All through the strike, there was steadfast support for it from an enthusiastic section of the social media. A Facebook solidarity committee was formed which planned a march to various showrooms of the Kalyan group. Mainstream media came in for widespread denigration. On March 8, as part of Women’s Day, a solidarity march was held by this Facebook solidarity committee. For the women, this support came as a welcome surprise, motivating them to carry on with the protest. “We never thought people would be interested in our strike, especially after print and television media had snubbed us from the outset”, says Padmini. “It was not just moral support, they supported us financially too. And we are grateful for that.”

There were interesting asides too. After she put up a Facebook post thanking her ‘dear Kalyan family’, there was a torrent of raving and ranting against popular actress Manju Warrier, the brand ambassador of Kalyan Jewellers and a blockbuster feminist icon of sorts ever since she split from her superstar husband and made a comeback last year following a fifteen year hiatus from the film industry.

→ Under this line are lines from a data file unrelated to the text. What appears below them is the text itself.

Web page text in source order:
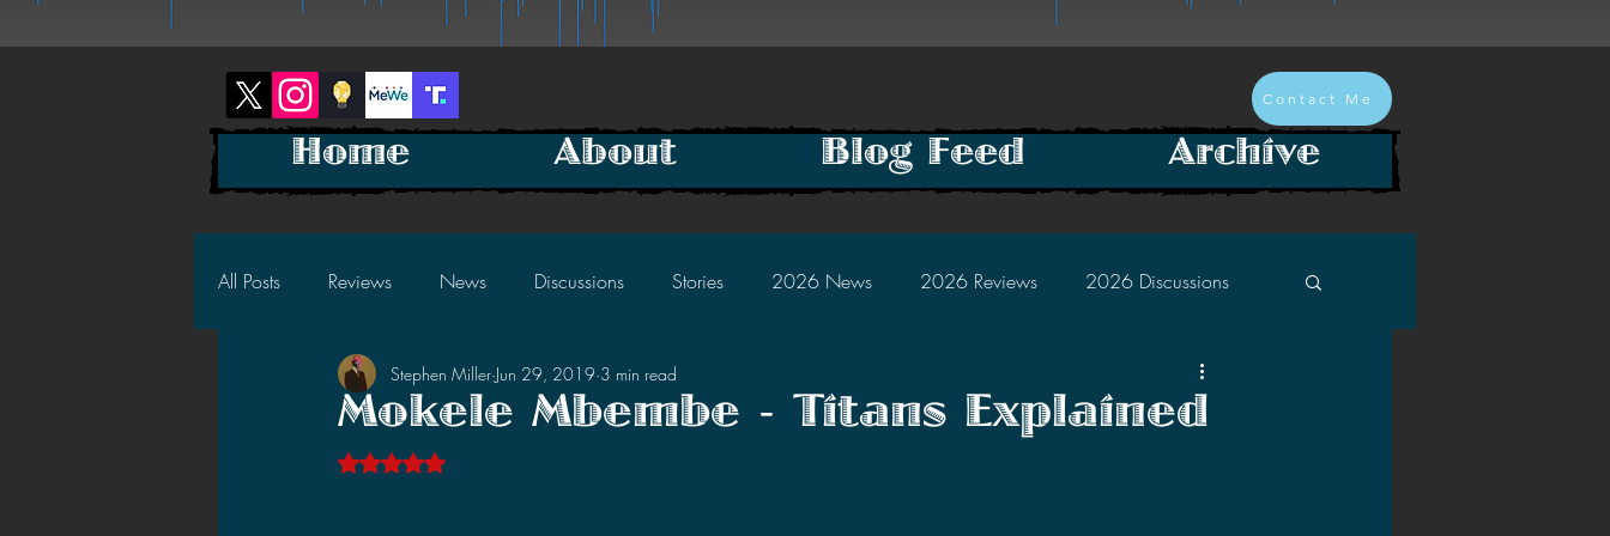
Contact Me
All Posts Reviews News Discussions Stories 2026 News 2026 Reviews 2026 Discussions
2025 News 2025 Reviews 2025 Discussions 2024 Discussions
2023 News 2023 Reviews
Mokele Mbembe - Titans Explained
Stephen Miller Jun 29, 2019 3 min read
Rated NaN out of 5 stars.
Home About Blog Feed Archive
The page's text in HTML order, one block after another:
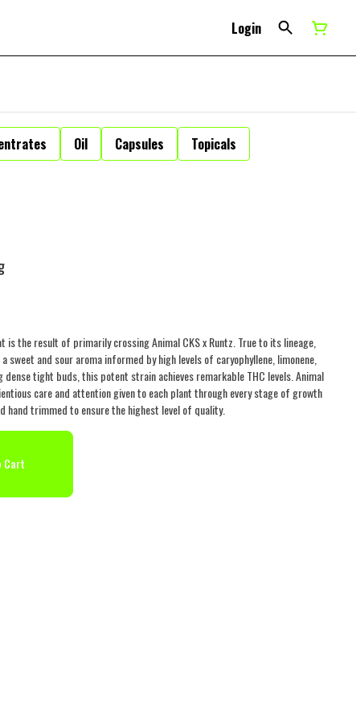
Login
Oil Capsules
Topicals
the result of primarily crossing Animal CKS x Runtz. True to its lineage,
and sour aroma informed by high levels of caryophyllene, limonene,
tight buds, this potent strain achieves remarkable THC levels. Animal
care and attention given to each plant through every stage of growth
hand trimmed to ensure the highest level of quality.
Cart
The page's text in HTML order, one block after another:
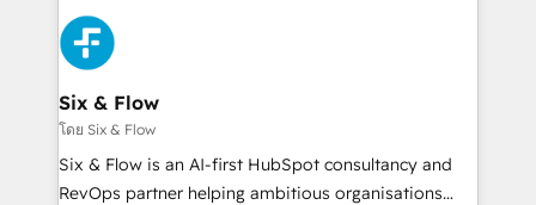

Social media mobilization of protest movements has been a prominent feature of Kerala’s political topography in the last couple of years. Some of the major protests that were mobilized in this fashion include the Nilpu Samaram conducted by Adivasi Gotra Maha Sabha; a chain of Kiss of Love protests against moral policing after a restaurant in Kozhikode was vandalized by Yuva Morcha; the campaign of mailing sanitary napkins to the managing director of ASMA Rubber Products Private Limited Ltd based in Kakkanad, Kochi, following allegations of fifteen employees being subjected to strip search after a sanitary napkin was discovered in the company bathroom; Pampa Menstruation strike which asked women to fill the KSRTC special buses to Pampa, Sabarimala after Naseera, a journalist with TV Now was asked to step down from one such bus by its staff since they felt the presence of women would be interfering with the purity of the pilgrims.

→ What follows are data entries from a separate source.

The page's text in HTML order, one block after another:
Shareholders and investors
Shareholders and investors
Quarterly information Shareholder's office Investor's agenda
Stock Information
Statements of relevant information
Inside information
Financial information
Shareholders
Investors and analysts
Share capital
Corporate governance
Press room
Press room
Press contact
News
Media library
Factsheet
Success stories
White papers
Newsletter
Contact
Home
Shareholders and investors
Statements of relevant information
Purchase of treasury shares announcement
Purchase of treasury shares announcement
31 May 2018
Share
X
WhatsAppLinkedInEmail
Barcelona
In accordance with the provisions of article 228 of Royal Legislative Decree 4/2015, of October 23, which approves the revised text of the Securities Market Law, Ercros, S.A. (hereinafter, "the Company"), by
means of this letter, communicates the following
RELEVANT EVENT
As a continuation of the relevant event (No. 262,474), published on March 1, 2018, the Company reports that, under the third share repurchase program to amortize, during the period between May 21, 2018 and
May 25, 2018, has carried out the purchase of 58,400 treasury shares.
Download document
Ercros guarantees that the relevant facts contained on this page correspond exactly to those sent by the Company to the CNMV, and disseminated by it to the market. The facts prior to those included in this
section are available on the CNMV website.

Of these protests, all of which are characterized by a marked departure from forms of traditional Marxist practices of dissent like hartals and blockades, only Kiss of Love was covered by mainstream media; in fact it was turned into a festival of sorts. While the role played by social media in campaigning for such protests has been acknowledged as pivotal in the state’s contemporary culture of political dissent, there has also been criticism against it, targeted in particular against its apparent lack of political focus.

***

On April 15, 2015, the 106th day of the strike, the management and the protesters reached an agreement. Of the four demands, the protests had laid out in their charter, two were fully met: cancellation of transfer orders and stopping the practice of making women work after seven in the evening; while one was partially acknowledged: the demand to re-arrange the working hours and make provisions for sales women to sit. The demand to re-arrange the working hours to an eight hour schedule was not even considered.

The social and traditional media have been silent since.

***

Suresh Thomas is an award winning novelist and journalist who lives in Kottayam.